Key Frame Extraction in the Summary Space

IEEE Trans Cybern. 2018 Jun;48(6):1923-1934. doi: 10.1109/TCYB.2017.2718579. Epub 2017 Jul 4.

Abstract

Key frame extraction is an efficient way to create the video summary which helps users obtain a quick comprehension of the video content. Generally, the key frames should be representative of the video content, meanwhile, diverse to reduce the redundancy. Based on the assumption that the video data are near a subspace of a high-dimensional space, a new approach, named as key frame extraction in the summary space, is proposed for key frame extraction in this paper. The proposed approach aims to find the representative frames of the video and filter out similar frames from the representative frame set. First of all, the video data are mapped to a high-dimensional space, named as summary space.
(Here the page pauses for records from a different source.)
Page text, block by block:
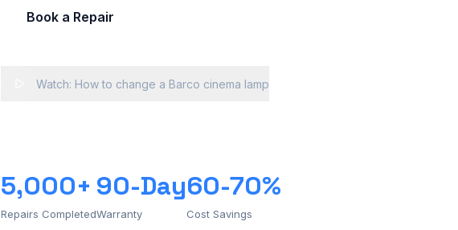
Book a Repair
Watch: How to change a Barco cinema lamp
5,000+
Repairs Completed
90-Day
Warranty
60-70%
Cost Savings
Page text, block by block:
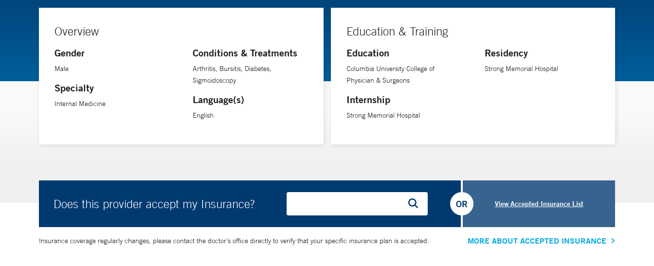
Overview
Gender
Male
Specialty
Internal Medicine
Conditions & Treatments
Arthritis, Bursitis, Diabetes,
Sigmoidoscopy
Language(s)
English
Education & Training
Education
Columbia University College of
Physician & Surgeons
Internship
Strong Memorial Hospital
Residency
Strong Memorial Hospital
Does this provider accept my Insurance? View Accepted Insurance List
OR
Insurance coverage regularly changes, please contact the doctor’s office directly to verify that your specific insurance plan is accepted. MORE ABOUT ACCEPTED INSURANCE
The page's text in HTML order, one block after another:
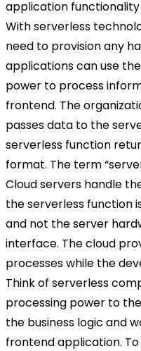
application
With serverless
need to provision any
applications can use
power to process
frontend. The
passes data to the
serverless function
format. The term
Cloud servers handle
the serverless function
and not the server
interface. The cloud
processes while the
Think of serverless
processing power to
the business logic and
frontend application.
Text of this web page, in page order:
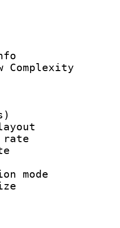
:
Info :
Complexity
ID :
:
rate :
rate :
size :
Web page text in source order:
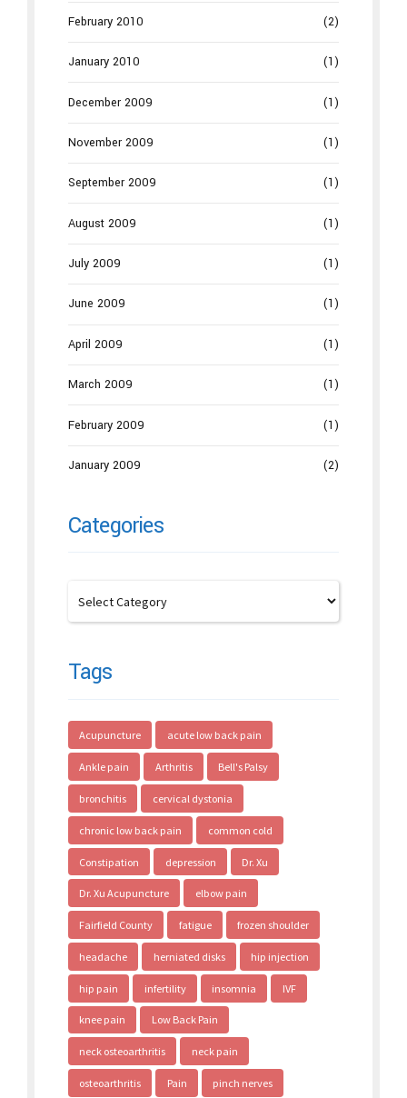
February 2010 (2)
January 2010 (1)
December 2009 (1)
November 2009 (1)
September 2009 (1)
August 2009 (1)
July 2009 (1)
June 2009 (1)
April 2009 (1)
March 2009 (1)
February 2009 (1)
January 2009 (2)
Categories
Tags
Acupuncture acute low back pain
Ankle pain Arthritis Bell's Palsy
bronchitis cervical dystonia
chronic low back pain common cold
Constipation depression Dr. Xu
Dr. Xu Acupuncture elbow pain
Fairfield County fatigue frozen shoulder
headache herniated disks hip injection
hip pain infertility insomnia IVF
knee pain Low Back Pain
neck osteoarthritis neck pain
osteoarthritis Pain pinch nerves
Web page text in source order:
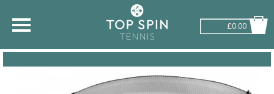
£0.00
SHOP BY SPORT
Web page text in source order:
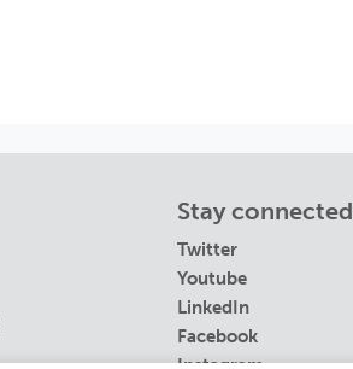
Stay connected
Twitter
Youtube
LinkedIn
Facebook

Then, a new representation is learned for each frame by analyzing the intrinsic structure of the summary space. Specifically, the learned representation can reflect the representativeness of the frame, and is utilized to select representative frames. Next, the perceptual hash algorithm is employed to measure the similarity of representative frames. As a result, the key frame set is obtained after filtering out similar frames from the representative frame set. Finally, the video summary is constructed by assigning the key frames in temporal order. Additionally, the ground truth, created by filtering out similar frames from human-created summaries, is utilized to evaluate the quality of the video summary. Compared with several traditional approaches, the experimental results on 80 videos from two datasets indicate the superior performance of our approach.